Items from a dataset

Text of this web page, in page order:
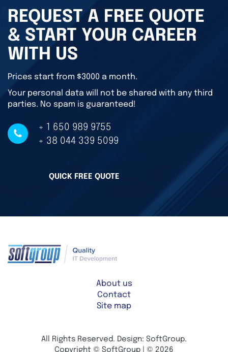
REQUEST A FREE QUOTE
& START YOUR CAREER
WITH US
Prices start from $3000 a month.
Your personal data will not be shared with any third
parties. No spam is guaranteed!
+ 1 650 989 9755
+ 38 044 339 5099
QUICK FREE QUOTE
About us
Contact
Site map
All Rights Reserved. Design: SoftGroup.
Copyright © SoftGroup | © 2026
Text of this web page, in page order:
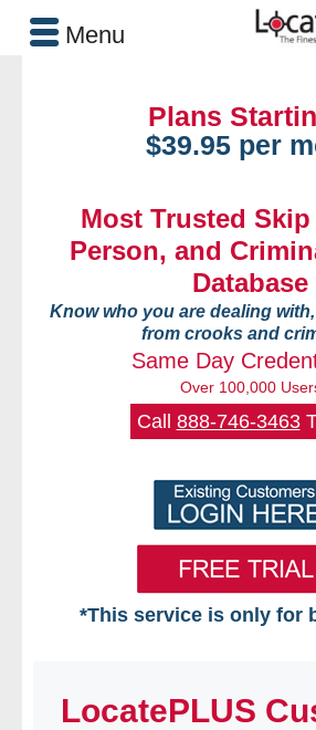
Plans
$39.95 per
Most Trusted
Person, and
Database
Know who you are dealing
from crooks and
Same Day
Over 100,000
Call 888-746-3463
*This service is only for
Free VIP Services
LocatePLUS
Menu
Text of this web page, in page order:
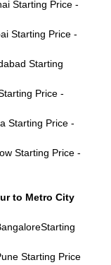
Starting Price -
Starting Price -
Starting
Price -
Starting Price -
Starting Price -
to Metro City
Starting Price
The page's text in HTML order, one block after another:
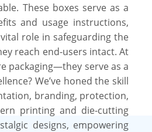
These boxes serve as a
and usage instructions,
role in safeguarding the
reach end-users intact. At
packaging—they serve as a
We’ve honed the skill
branding, protection,
printing and die-cutting
designs, empowering
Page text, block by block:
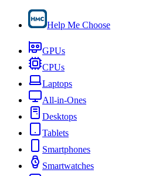
Help Me Choose
GPUs
CPUs
Laptops
All-in-Ones
Desktops
Tablets
Smartphones
Smartwatches

◆ Task statement
Return each entry exactly as it stands above, apart from any images.

◆ Response to this task
Text of this web page, in page order:
REQUEST A FREE QUOTE
& START YOUR CAREER
WITH US
Prices start from $3000 a month.
Your personal data will not be shared with any third
parties. No spam is guaranteed!
+ 1 650 989 9755
+ 38 044 339 5099
QUICK FREE QUOTE
About us
Contact
Site map
All Rights Reserved. Design: SoftGroup.
Copyright © SoftGroup | © 2026
Text of this web page, in page order:
Plans
$39.95 per
Most Trusted
Person, and
Database
Know who you are dealing
from crooks and
Same Day
Over 100,000
Call 888-746-3463
*This service is only for
Free VIP Services
LocatePLUS
Menu
Text of this web page, in page order:
Starting Price -
Starting Price -
Starting
Price -
Starting Price -
Starting Price -
to Metro City
Starting Price
The page's text in HTML order, one block after another:
These boxes serve as a
and usage instructions,
role in safeguarding the
reach end-users intact. At
packaging—they serve as a
We’ve honed the skill
branding, protection,
printing and die-cutting
designs, empowering
Page text, block by block:
Help Me Choose
GPUs
CPUs
Laptops
All-in-Ones
Desktops
Tablets
Smartphones
Smartwatches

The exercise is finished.